Redness of the eardrum, swelling behind the ear
Introduction
Introduction Most patients with intracranial venous sinus occlusive hypertension have perforation of the tympanic membrane, and some patients have redness of the tympanic membrane and redness after the ear. Intracranial venous sinus and venous thrombosis are the main causes of cerebral venous return and cerebrospinal fluid absorption disorders. The result is a cranial hypertension. This particular type of intracranial hypertension is called venous sinus occlusion.
Cause
Cause
The transverse sinus thrombosis is mostly due to otitis media or mastoiditis. After several weeks, the patient has a headache, the head is aggravated when he turns, and there may be vomiting. The venous congestion of the skin after the ear. If the phlebitis has extended to the internal jugular vein, the neck is touched. Pain, optic disc edema, mostly confined to the disease side, the degree is not heavy, focal cerebral inflammation symptoms are convulsions and contralateral hemiparesis. When the left transverse sinus thrombosis is formed, aphasia can be manifested. Most patients have perforation of the tympanic membrane, and some patients have redness of the tympanic membrane and redness after the ear.
Examine
an examination
Related inspection
Tympanic membrane audition CT scan
The diagnosis of intracranial venous sinus occlusion relies on clinical manifestations such as headache, nausea, vomiting, and symptoms of intracranial hypertension of optic disc edema, as well as localized localized signs of localized neurological signs and venous sinus thrombosis and related systemic factors. CT scan showed "" sign, especially venous sinus occlusion can be diagnosed during angiography. In recent years, due to the large number and wide application of antibiotics, venous sinus thrombosis caused by local infection tends to be subacute and chronic onset. Some patients have only chronic cranial hypertension, and other typical manifestations of venous sinus thrombosis are only manifested. For high intracranial pressure symptoms.
Diagnosis
Differential diagnosis
The tympanic membrane was ruptured due to various ear inflammation or ear trauma.
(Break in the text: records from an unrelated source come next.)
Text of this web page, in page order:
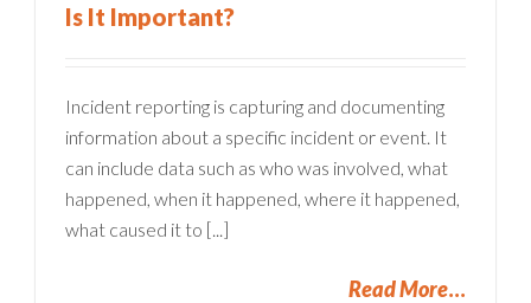
Is It Important?
Incident reporting is capturing and documenting
information about a specific incident or event. It
can include data such as who was involved, what
happened, when it happened, where it happened,
what caused it to [...]
Read More
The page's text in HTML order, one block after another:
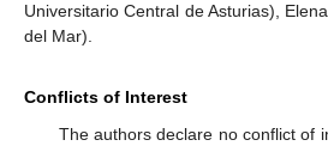
Universitario Central de Asturias),
del Mar).
Conflicts of Interest
The authors declare no conflict of
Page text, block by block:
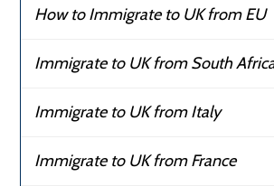
How to Immigrate to UK from EU
Immigrate to UK from South
Immigrate to UK from Italy
Immigrate to UK from France
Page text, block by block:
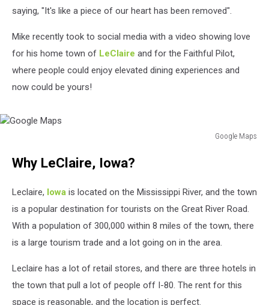
saying, "It's like a piece of our heart has been removed".
Mike recently took to social media with a video showing love
for his home town of LeClaire and for the Faithful Pilot,
where people could enjoy elevated dining experiences and
now could be yours!
Google Maps
MapsWhy LeClaire, Iowa?
Leclaire, Iowa is located on the Mississippi River, and the town
is a popular destination for tourists on the Great River Road.
With a population of 300,000 within 8 miles of the town, there
is a large tourism trade and a lot going on in the area.
Leclaire has a lot of retail stores, and there are three hotels in
the town that pull a lot of people off I-80. The rent for this
space is reasonable, and the location is perfect.
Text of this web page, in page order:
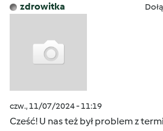
zdrowitka
czw., 11/07/2024 - 11:19
Cześć! U nas też był problem z
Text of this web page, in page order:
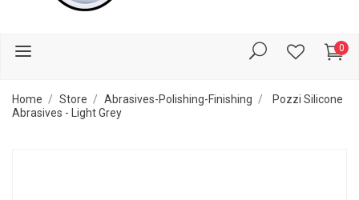
0
Home Store Abrasives-Polishing-Finishing
Pozzi Silicone
Abrasives - Light Grey
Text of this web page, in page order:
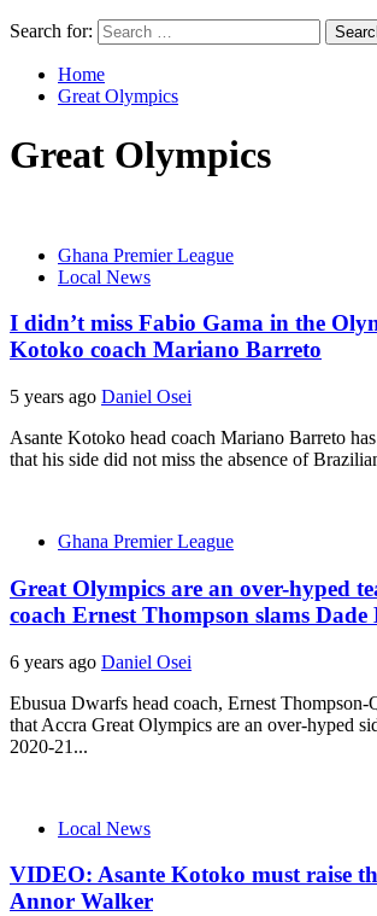
Search for:
Home
Great Olympics
Great Olympics
Ghana Premier League
Local News
I didn’t miss Fabio Gama in the
Kotoko coach Mariano Barreto
5 years ago Daniel Osei
Asante Kotoko head coach Mariano Barreto
that his side did not miss the absence of
Ghana Premier League
Great Olympics are an over-hyped
coach Ernest Thompson slams Dade
6 years ago Daniel Osei
Ebusua Dwarfs head coach, Ernest Thompson-
that Accra Great Olympics are an over-hyped
2020-21...
Local News
VIDEO: Asante Kotoko must raise
Annor Walker
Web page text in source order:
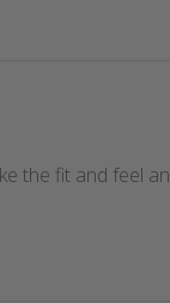
the fit and feel
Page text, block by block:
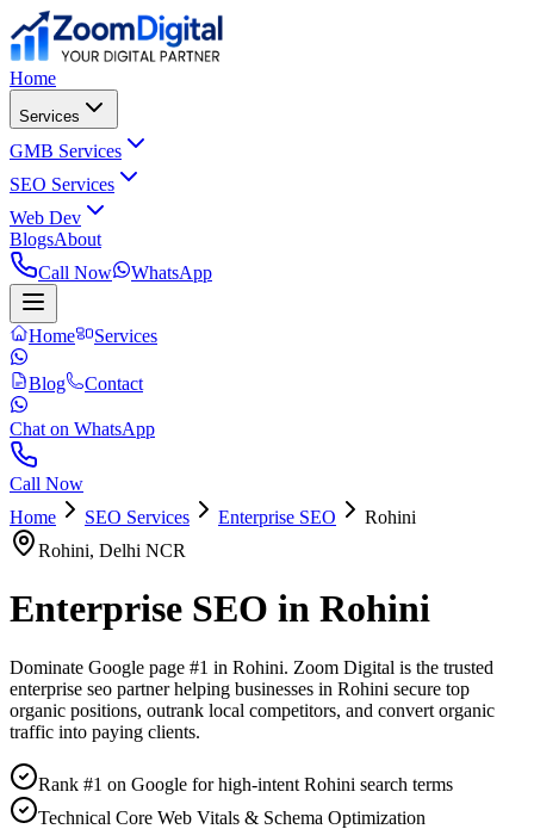
Home
Services
GMB Services
SEO Services
Web Dev
BlogsAbout
Call Now
WhatsApp
Home Services
Blog Contact
Chat on WhatsApp
Call Now
Home
SEO Services Enterprise SEO
Rohini
Rohini, Delhi NCR
Enterprise SEO in Rohini
Dominate Google page #1 in Rohini. Zoom Digital is the trusted
enterprise seo partner helping businesses in Rohini secure top
organic positions, outrank local competitors, and convert organic
traffic into paying clients.
Rank #1 on Google for high-intent Rohini search terms
Technical Core Web Vitals & Schema Optimization
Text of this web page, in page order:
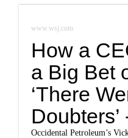
www.wsj.com
How a
a Big Bet
‘There
Doubters’
Occidental Petroleum’s

Post-auricular mastoid edema is a clinical symptom of acute suppurative mastoiditis. There is a continuous mucosal phase between the middle ear mastoids, and there is an inflammatory reaction in the mastoid mucosa after the middle ear purulent infection. The initial stage is catarrhal, the mastoid area may have mild tenderness, the perforation of the tympanic membrane is pus, the mastoid The inflammatory response disappears. If the drainage is not smooth, or type III pneumococcal infection, the toxicity is very strong, destroying the bone, so that the mastoid small mucosa edema, hemorrhage, necrosis, it becomes acute suppurative mastoiditis, actually the follow-up of acute otitis media It should be called acute suppurative otitis media.
Suppurative auricular perichondritis examination showed redness of the auricle. Auricular perichondritis can be divided into two types: serous and suppurative. The lesion is serum exudation (slurry) or pus formation (suppurative) between the cartilage and the perichondrium.
The diagnosis of intracranial venous sinus occlusion relies on clinical manifestations such as headache, nausea, vomiting, and symptoms of intracranial hypertension of optic disc edema, as well as localized localized signs of localized neurological signs and venous sinus thrombosis and related systemic factors. CT scan showed "" sign, especially venous sinus occlusion can be diagnosed during angiography. In recent years, due to the large number and wide application of antibiotics, venous sinus thrombosis caused by local infection tends to be subacute and chronic onset. Some patients have only chronic cranial hypertension, and other typical manifestations of venous sinus thrombosis are only manifested. For high intracranial pressure symptoms.